/ 16 March 2007

Manto recovering well

Health Minister Manto Tshabalala-Msimang is ”doing very well” after her liver transplant, her doctors said on Friday.

”She’s a strong lady and has recovered very well after surgery,” said Dr John Tilley of Wednesday’s operation.

Infection will remain a concern over the next five days and 66-year-old Tshabalala-Msimang will be placed on immuno-suppressant medication for the rest of her life.

Her physician for the past four years, Professor Jeff Wing, said: ”There’s been no rejection [of the organ]. Technically, it was a great transplant.”

She is expected to stay in the Wits Donald Gordon Medical Centre’s (WDGMC) intensive-care unit for about 10 days. This will be followed by a month-long recuperation in hospital. It will then take about five to six months before she can return to work.

”So far all our transplants have been able to return to work,” said Dr Russell Britz, chief of transplantation at Johannesburg Hospital and Wits University.

The minister was readmitted to Johannesburg hospital’s intensive-care unit on February 20 following hospitalisation for a lung ailment last year.

Professor Ernie Song said she suffered from cirrhosis, or extensive scarring and damage to the liver. This had forced her blood to find alternative channels back to the heart, leading to veins in her oesophagus and gullet dilating.

Wing said there are ”perhaps 10 000 causes” of cirrhosis, of which hepatitis B is the most common.

On waking up after Wednesday’s operation the minister had expressed gratitude that her family was around her, and that the operation had been successful, said Wing.

Several factors contributed to her being chosen for the operation.

”Her tissue type rendered her a universal recipient. She could have been the recipient of any potential donor.”
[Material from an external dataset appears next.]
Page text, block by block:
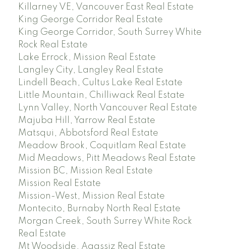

Because of her condition she scored the highest points on a Meld (Model for End-Sage Liver Disease) scale that determines how urgently a liver transplant is needed. This rates a patient on a scale of between 10 (less ill) to 40 (gravely ill).

Britz said it is not possible to compare heart, liver and kidney transplants. Patients needing a kidney could be kept alive with a dialysis machine. This means that the longer they have been on a waiting list, the greater their chances of getting an available organ.

”With a liver we don’t have a machine that can keep you alive. There’s a big wait-list death rate, so we take the sickest people on the list first, according to the Meld system.”

The body size of the donor and recipient is also a factor in determining compatibility.

Britz said the WDGMC, which performed the operation, currently has a list of about 20 to 25 patients waiting for a liver. About 20 livers are transplanted annually, meaning the waiting list is turned over once a year.

Wing said there are more liver donors than there are effective recipients as time, suitability and the size of the patients plays a role.

”About four in 10 potential donor livers are lost because of these reasons.”

Sharing livers with Groote Schuur hospital in Cape Town — the only other liver transplant centre in the country — is also a problem because South African Airways has cancelled its 8am flights.

This means recipients have to wait until the following day for the organ. ”We have lost some livers because of that.”

Dr Belinda Rossi, transplant coordinator for the WDGMC, said the Human Tissue Act prevents any information about the donor being made public without the written permission of his or her relatives.

Wing said four other patients benefited from Tshabalala-Msimang’s donor.

Johannesburg hospital CEO Sagie Pillay appealed to the public to become organ donors.

”In South African society there seem to be all kinds of taboos [associated with organ donations].”

Speaking on behalf of the public sector, he said that as a liver transplant is a ”very expensive intervention”, doctors are circumspect in deciding who should receive a new liver.

”We have to be absolutely certain that the investment we make will have a return … The surgery is only one component. The immuno-suppression [medication] is for a lifetime and hugely expensive.”

Speaking on behalf of the private sector, Dr Sue Tager, academic and medical director of the WDGMC, said the centre is ”not only an elitist programme” available to those with money. The decision to transplant is based on need, not money, she said.

Health Department spokesperson Sibani Mngadi stressed that Tshabalala-Msimang is still the country’s health minister.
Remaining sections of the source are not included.